Die Atmosphäre im Camp beschreibt der 2,05 Meter große Offensive Tackle als angespannt und extrem fokussiert. Gedraftete Spieler, Undrafted Free Agents, Tryout-Spieler und Akteure mit NFL-Erfahrung kämpften um Rollen, Verträge und Aufmerksamkeit. Während man in anderen Teams oft schnell zusammenwächst, steht im Rookie-Minicamp vor allem eines im Mittelpunkt: Konkurrenz. Lepper selbst blendete deshalb vieles aus. Er achtete kaum darauf, welcher der gedrafteten Chiefs-Rookies besonders auffiel. Nicht aus Desinteresse, sondern weil jeder Rep zählte.
Der stärkste Moment kam für den gebürtigen Hessen nicht während einer Übung, sondern danach. Als das Camp vorbei war, stand er in der Uniform der Kansas City Chiefs da, blickte sich um und realisierte, was er erleben durfte: "Als das Camp vorbei war, hatte ich Pipi in den Augen."
Plötzlich ging es nicht mehr nur um den nächsten Rep oder das nächste Meeting. Es ging um den gesamten Weg: Göttingen, USA, ELF, IPP und nun um ein Wochenende bei einem der größten Teams der NFL. Für Lepper war dieser Moment unabhängig vom weiteren Ausgang wertvoll. Natürlich ging es um eine Chance auf mehr. Gleichzeitig war da aber auch das Gefühl, sich genau diesen Augenblick verdient zu haben. "Ich habe mich umgeguckt, habe gesehen, dass ich bei den Kansas City Chiefs bin, die Kansas City Chiefs Uniform trage und war so: Hierfür hast du gearbeitet. Egal wie das hier ausgeht, du hast alles gegeben. Und egal wie das hier ausgeht, du bist bereit für was auch immer noch kommt", so der Offensive Lineman.

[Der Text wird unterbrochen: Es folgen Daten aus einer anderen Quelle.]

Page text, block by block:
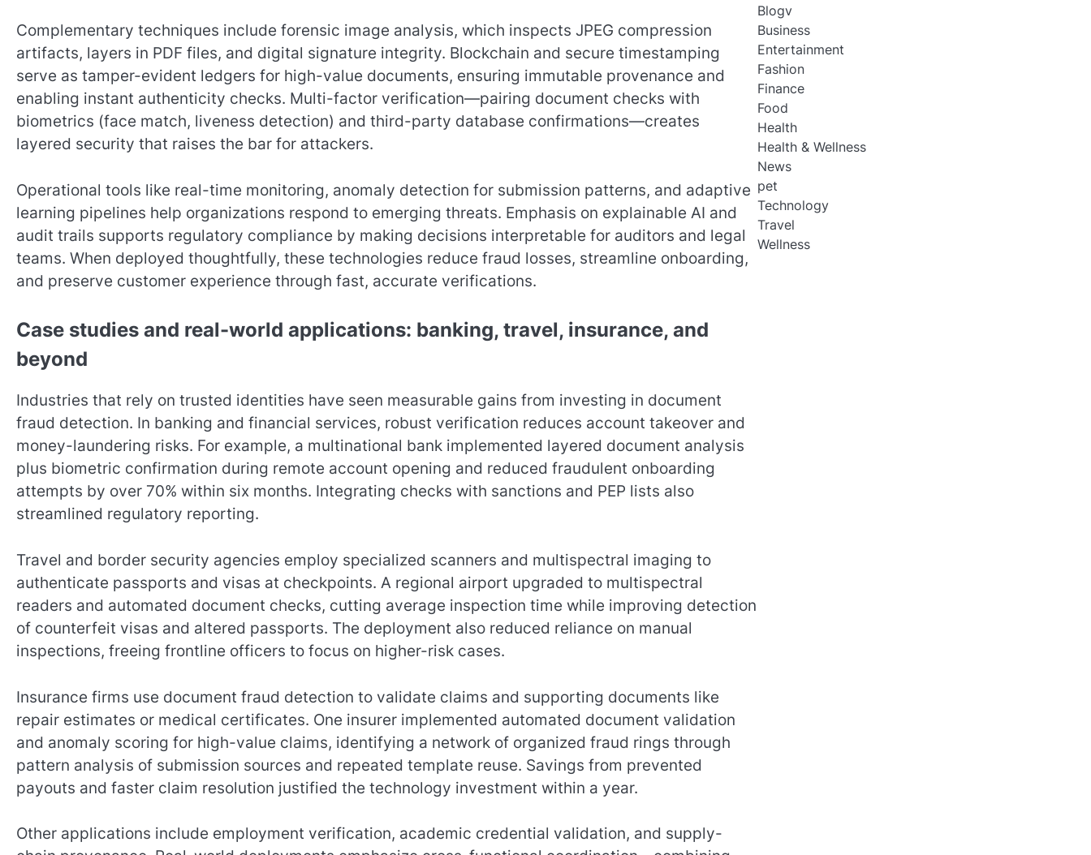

Viel Zeit, das Erlebte zu verarbeiten, blieb nicht. Nach Kansas City ging es direkt weiter zu den New York Giants und damit in ein Camp, das sich deutlich anders anfühlte: kleiner, direkter, persönlicher. Während bei den Chiefs mehr als 100 Spieler dabei waren, schätzte Lepper die Teilnehmerzahl bei den Giants auf nur rund 30 bis 40. Für ihn bedeutete das: mehr Wiederholungen, engeren Austausch mit den Coaches und gleichzeitig noch mehr Sichtbarkeit bei jedem einzelnen Rep.
Die Erfahrung aus Kansas City half ihm. Beim zweiten Camp kannte der Deutsche Abläufe wie Meetings, Walkthrough und Film bereits besser. Auch der Austausch mit den Coaches war bei den Giants direkter, weil im O-Line-Room deutlich weniger Spieler saßen.
Gleichzeitig lernte Lepper auch die nüchterne Seite der NFL kennen. Nach dem Camp in Kansas City blieb kaum Zeit für individuelles Abschlussfeedback. Die Coaches erklärten, dass nun vor allem das Front Office entscheidet. Kurz darauf mussten die Spieler ihre Sachen abgeben und zum Bus Richtung Flughafen.
Für den 23-Jährigen ist das Teil des Geschäfts: hart, aber nachvollziehbar. Wie es weitergeht, war zum Zeitpunkt des Gesprächs noch offen. Von den Coaches habe er solides bis gutes Feedback erhalten, mit den Giants konnte er sich etwas intensiver austauschen. Sein Plan bleibt klar: weiter trainieren, bereit bleiben, abwarten.
In seiner Abizeitung schrieb Lepper einst, dass er sich später in der ELF oder NFL sehe. Die ELF erreichte er schneller als gedacht. Nun stehen zwei NFL-Rookie-Minicamps in seinem Lebenslauf. Was sein 18-jähriges Ich als Football Rookie dazu sagen würde? "Da müsste er sich, glaube ich, erstmal kurz hinsetzen", meint er lächelnd.